Морда ее склонилась уж и вовсе к земле. Вдруг она упала сначала на колени, а в следующий миг и вся разом рухнула на бок и взглянула на него теперь испуганно-недоумевающими огромными глазами. Он горячо лизнул ее, но она не пошевелилась. Тогда он отпрыгнул, как бы приглашая ее за собою, как давеча, когда переходили они ночную лесную дорогу, и обернулся: у нее лишь судорожно дрогнули обессиленные и непослушные ноги. Затем и совсем уронила она морду, и, смешиваясь с ее последним хриплым дыханием, у ее губ задымил обильно набухающий ее кровью свежий красный снег. Вот она еще раз вскинула было морду, снова ее уронила, и пена у нее на губах перестала пузыриться.

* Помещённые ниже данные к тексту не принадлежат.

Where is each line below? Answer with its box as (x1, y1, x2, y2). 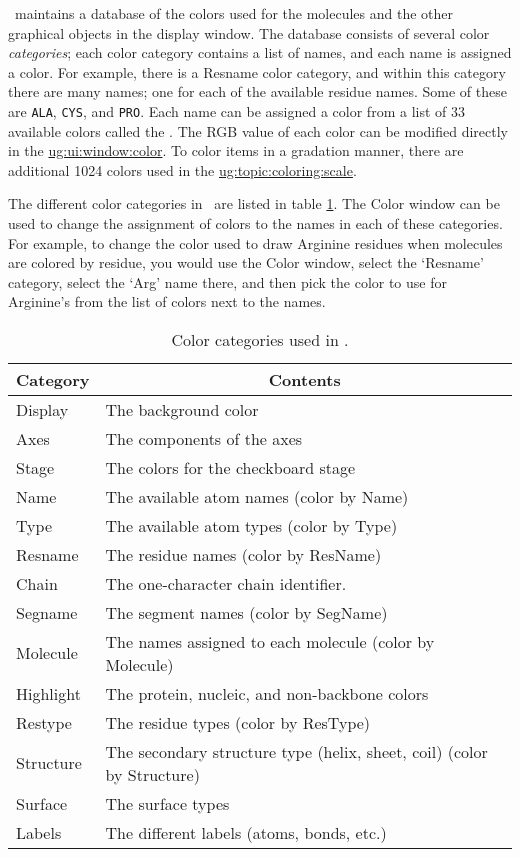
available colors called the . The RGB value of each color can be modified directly (8, 120, 508, 141)
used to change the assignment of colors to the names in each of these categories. (8, 213, 503, 233)
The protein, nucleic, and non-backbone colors (105, 681, 429, 705)
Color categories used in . (171, 327, 349, 351)
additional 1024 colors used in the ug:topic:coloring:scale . (8, 159, 357, 180)
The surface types (105, 791, 230, 815)
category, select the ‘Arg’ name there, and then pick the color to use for (8, 271, 447, 292)
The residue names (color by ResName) (105, 542, 382, 566)
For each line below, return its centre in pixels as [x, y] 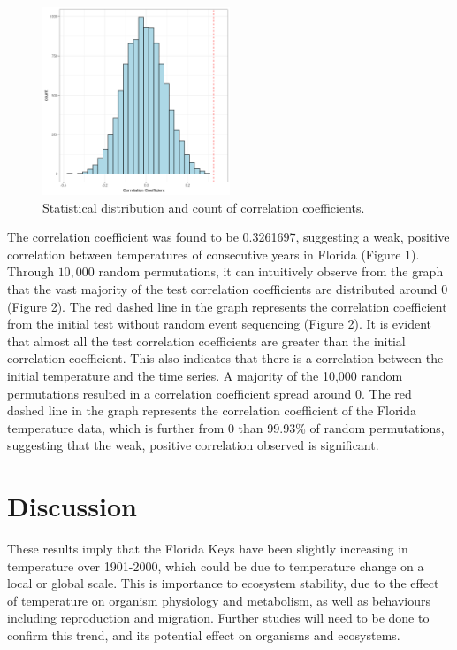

В тот же миг он в последний раз услыхал выстрел.
Удар свинца в грудь оказался настолько сильным, что он, попятившись, чтоб не потерять равновесие и не пасть тут же, присел на задние ноги. Теперь человек оказался перед ним всего в нескольких шагах, и снова в руках у человека запрыгало направленное в него ружье.
Грудь жгло нестерпимым огнем, и звука второго, теперь почти в упор сделанного выстрела он уже не слыхал из-за этой огневой боли. Он различил перед собою лишь острое жало вспышки, яркое, как и боль, уже полыхавшая внутри него, почувствовал новый глухой удар в грудь тяжелого заряда, но никакой второй боли не испытал — она была одна, все та же, первая, как свет ударившего вдруг сквозь ветви дерева внезапного солнца, напрочь ослепившего на миг. Ничто уже не было способно добавить ему больше страданий, их было уже предостаточно — настолько, что все их убить могла теперь единственно лишь сама его смерть.
Он ткнулся перед собою, точно бы и навстречу человеку, и, упав, заметил, что человек медленно опустил ружье и снял шапчонку.
Несколько мгновений человек — и ведь крохотный в сравнении с ним, с великаном! — облизывая тут же сохшие от возбуждения губы, прищуренно разглядывал его, зверя, лежавшего перед ним уже в нескольких шагах всего посреди растекающейся лужи крови, от которой тотчас таял снег. Закинув на плечо ружье, человек снял очки, сверкнувшие желтой железкой, протер их, близоруко помаргивая, и, по-прежнему держа в руках свою рыженькую шапчонку, медленно направился к нему, неловко переваливая через кочки тяжелые, неповоротливые унты, в какие был обут. Не дойдя совсем немного, человек остановился, и взгляды их встретились.
И одного этого оказалось достаточно зверю, чтоб в последний короткий миг его умирающее сознание заслонило всю огромную ослепляющую боль в груди, — он вдруг разглядел испуг в глазах чуть отпрянувшего от него человека, который совсем не ожидал, видно, что он, старик, уже лежащий без движения, еще жив. Последняя сила в умирающем звере подбросила его с земли, и в броске старик настиг отшатнувшегося от него человека, почувствовал, как копыта, круша ребра, мягко вошли в грудь врага, и лишь следом расслышал он безумный крик и упал на землю вместе с человеком и его остановившимся криком.